Потом Гуров позвонил Крячко, тот мигом приехал, и Лев рассказал ему все, что они со Степаном узнали в субботу и воскресенье, и о разговоре с Зубром тоже, а закончив, спросил, где вся документация.

– Поскольку все считают, что преступника ты единолично вычислил и задержал, а тот взял и суициднулся – нам об этом утром сообщили, – дело приказано закрыть за смертью подозреваемого. Рабочая группа распущена. Бумаги все, естественно, еще на месте – их же подшивать надо, правда, их количество за время твоего отсутствия резко увеличилось. Злые теперь на тебя все, как черти, – ты их заставил ерундой заниматься, а сам, чтобы никто у тебя лавровый венок не увел, тихой сапой преступника схватил.

Видя подавленное состояние друга, Крячко пытался, как обычно, хохмить, только плохо у него это получалось.

– Стас, я не понимаю, почему Лазарев отравился, – задумчиво сказал Лев. – Зубра же ему бояться было нечего.

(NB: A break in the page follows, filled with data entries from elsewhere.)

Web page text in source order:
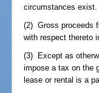
circumstances exist.
(2) Gross proceeds
with respect thereto
(3) Except as
impose a tax on the
lease or rental is a
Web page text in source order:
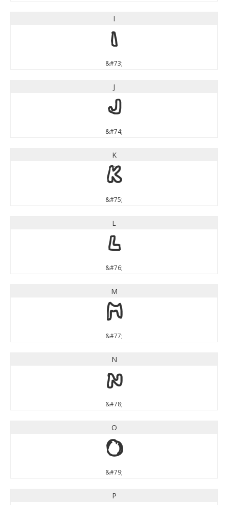
I
I
&#73;
J
J
&#74;
K
K
&#75;
L
L
&#76;
M
M
&#77;
N
N
&#78;
O
O
&#79;
P
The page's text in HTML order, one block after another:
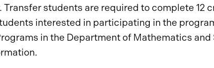
students are required to complete 12
interested in participating in the
in the Department of Mathematics
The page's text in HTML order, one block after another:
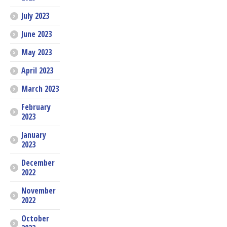
July 2023
June 2023
May 2023
April 2023
March 2023
February
2023
January
2023
December
2022
November
2022
October
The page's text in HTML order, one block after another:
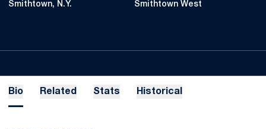
Smithtown, N.Y. Smithtown West
Bio Related Stats Historical
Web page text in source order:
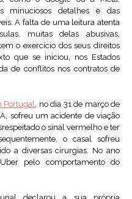
minuciosos detalhes e das
A falta de uma leitura atenta
muitas delas abusivas,
o exercício dos seus direitos
que se iniciou, nos Estados
de conflitos nos contratos de
Portugal, no dia 31 de março de
sofreu um acidente de viação
o sinal vermelho e ter
o casal sofreu
a diversas cirurgias. No ano
pelo comportamento do

Чего он испугался?

– Того, что ты его посадишь, а неволи он уже досыта нахлебался, причем, видимо, совершенно незаслуженно. Он же не в безвоздушном пространстве жил и видел, какой беспредел полиция творит.

– Не стыкуется! – покачал головой Гуров. – Всеволод все это затеял, чтобы сына под психиатрическую экспертизу подвести и опеку над ним оформить, чтобы Раковы и близко к нему не могли подойти. И тут вдруг самоубийство! Он даже не пытался как-то сопротивляться. Чтобы выжить в «психушке» и остаться нормальным человеком, надо быть настоящим мужиком, а тут он вдруг взял и так легко сдался.

– Лева, не в обиду тебе будет сказано, но ты уже много лет считаешь свое мнение единственно верным. Тебя переубедить невозможно. Если уж ты во что-то упрешься, то тебя тягачом не сдвинешь, – грустно заметил Стас. – Ты вспомни свой с ним разговор. Я уверен, что ты там свой характер вовсю проявил. Вот и понял он, что закатаешь ты его по полной, несмотря ни на что, – а это ведь пожизненное, и решил, что лучше уж он сам, пока такая возможность есть – в колонии-то ее уже не будет.